The SUSTAIN group says that these technologies have the potential to revolutionise the construction industry by providing sustainable and energy-efficient building materials.

Warehouse decarbonisation – not just for today

Net-zero warehouses are designed to minimise carbon footprints throughout their lifecycle, from construction to operation and even to demolition.

Materials that offer lower carbon footprints include alternative cement mixes, which can significantly reduce overall embodied carbon, and green steel, which makes much use of scrap metal, and is thus regarded as lower-emission. Energy efficiency systems and structures includes things like solar panels, energy-efficient lighting and advanced insulation.

GREENSTEEL is helping to revolutionise methodology and thought in the construction industry. It offers a more sustainable alternative to traditional steel and is demonstrably practical and economical.
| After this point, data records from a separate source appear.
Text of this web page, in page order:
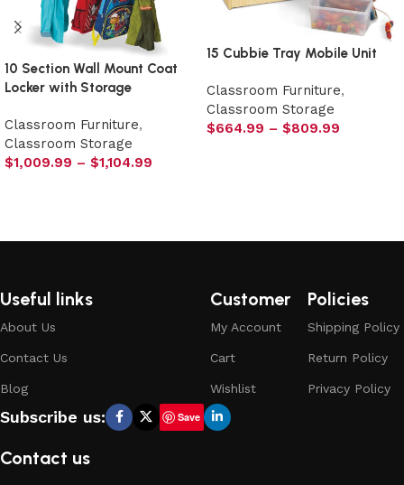
10 Section Wall Mount Coat
Locker with Storage
Classroom Furniture,
Classroom Storage
$1,009.99 – $1,104.99
15 Cubbie Tray Mobile Unit
Classroom Furniture,
Classroom Storage
$664.99 – $809.99
Useful links
About Us
Contact Us
Blog
Customer
My Account
Cart
Wishlist
Policies
Shipping Policy
Return Policy
Privacy Policy
Subscribe us: Save
Contact us
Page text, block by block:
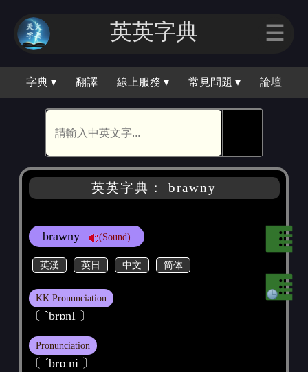
英英字典 ☰
字典 ▾ 翻譯 線上服務 ▾ 常見問題 ▾ 論壇
英英字典： brawny
brawny (Sound)
英漢 英日 中文 简体
KK Pronunciation
〔 ˋbrɒnI 〕
Pronunciation
〔 ˊbrɒːni 〕
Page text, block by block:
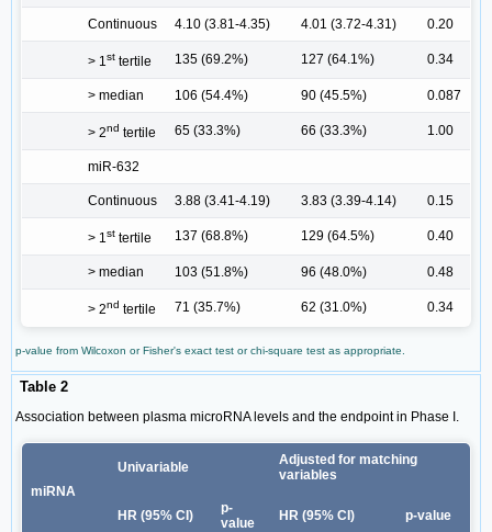
Continuous 4.10 (3.81-4.35) 4.01 (3.72-4.31) 0.20
> 1st tertile 135 (69.2%) 127 (64.1%) 0.34
> median 106 (54.4%) 90 (45.5%) 0.087
> 2nd tertile 65 (33.3%) 66 (33.3%) 1.00
miR-632
Continuous 3.88 (3.41-4.19) 3.83 (3.39-4.14) 0.15
> 1st tertile 137 (68.8%) 129 (64.5%) 0.40
> median 103 (51.8%) 96 (48.0%) 0.48
> 2nd tertile 71 (35.7%) 62 (31.0%) 0.34
p-value from Wilcoxon or Fisher's exact test or chi-square test as appropriate.
Table 2
Association between plasma microRNA levels and the endpoint in Phase I.
miRNA
Univariable
Adjusted for matching
variables
HR (95% CI)
p-
value
HR (95% CI) p-value

Contrary to concerns sometimes expressed, green steel provides the same strength and durability as traditional steel, but with a significantly lower carbon footprint.

Off-site manufacture, with assembly of buildings on-site from prefabricated beams, columns and panels, helps in reducing construction time and waste. Incorporating green steel into sustainable building designs contributes toward achieving certifications such as LEED and BREEAM. Such certifications also help to boost buildings’ market value.

Examples such as Magna Park and Schneider’s headquarters building in Paris, France, have achieved neutrality by effective management of energy consumption and by harvesting energy from occupants and activities. This can be as simple as, for example, harvesting the heat generated from the running of computers and servers. SUSTAIN is going further by making the buildings Smart.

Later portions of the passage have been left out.